There are algorithm to approximate PCAs for large matrix. This is not the way at all. See for yourself. I did a 8x8 vs 4x4 example.
import random
import numpy as np
from sklearn.decomposition import PCA
#set seeds for reproducible results
random.seed(16447)
numbers = []
#size of full dim matrix
n=8
for x in range(0,n*n):
numbers.append(random.gauss(0,3))
y = np.array(numbers).reshape((n,n))
# for simplicity, do Y^T * Y for a symmetric matrix
full_mat = np.dot(y.T, y)
# chose the first 4 column and rows
partial_mat = full_mat[0:4,0:4]
#fit PCA for both matrices
pca_partial = PCA(n_components=4)
pca_full = PCA(n_components=n)
pca_partial.fit(partial_mat)
#check variance, singular value, PC
print(pca_partial.explained_variance_)
print(pca_partial.explained_variance_ratio_)
print(pca_partial.singular_values_)
print(pca_partial.components_)
#none of them match
pca_full.fit(full_mat)
print(pca_full.explained_variance_)
print(pca_full.explained_variance_ratio_)
print(pca_full.singular_values_)
I am not sure if this about our tool or the latest comment on this issue.

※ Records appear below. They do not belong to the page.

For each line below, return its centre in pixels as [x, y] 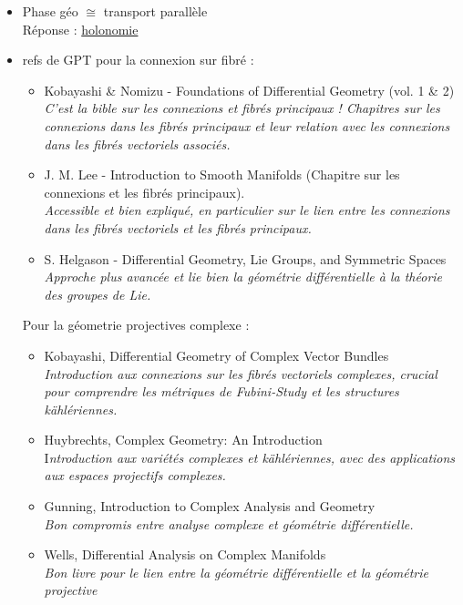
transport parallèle [155, 11]
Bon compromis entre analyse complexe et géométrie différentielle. [229, 523]
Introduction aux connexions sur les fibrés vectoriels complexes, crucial [241, 373]
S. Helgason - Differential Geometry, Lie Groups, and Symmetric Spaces [245, 258]
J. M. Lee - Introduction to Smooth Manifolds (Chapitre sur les [222, 174]
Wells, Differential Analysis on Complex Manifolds [185, 554]
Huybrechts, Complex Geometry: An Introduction [183, 440]
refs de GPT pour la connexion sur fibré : [138, 60]

If you are talking about how we handle hicPCA after hicAdjustmatrix , this is not about the size of matrix but about dealing with the biological question we are trying to answer. The reason to remove a region of chromosome is to remove a bias from the not very well assembled parts or very repetitive centromeric regions. If those regions well be kept, we will introduce variation which are nothing but artifact. Of course is up to the user to be careful about what part of genome they are removing.
Thanks for your contribution, but I don't get your point. A different input will lead to a different result, that's quite clear. However, even if the result is not 1:1 comparable to a PCA on the full matrix, and also if the result is something else in mathematical terms, it might still be a valid result in terms of biological interpretation. It's then just a different algorithm. You always need to verify your results with orthogonal data, and if that shows it's valid, the approach can be used. Therefore I am not sure what kind of issue you are raising here.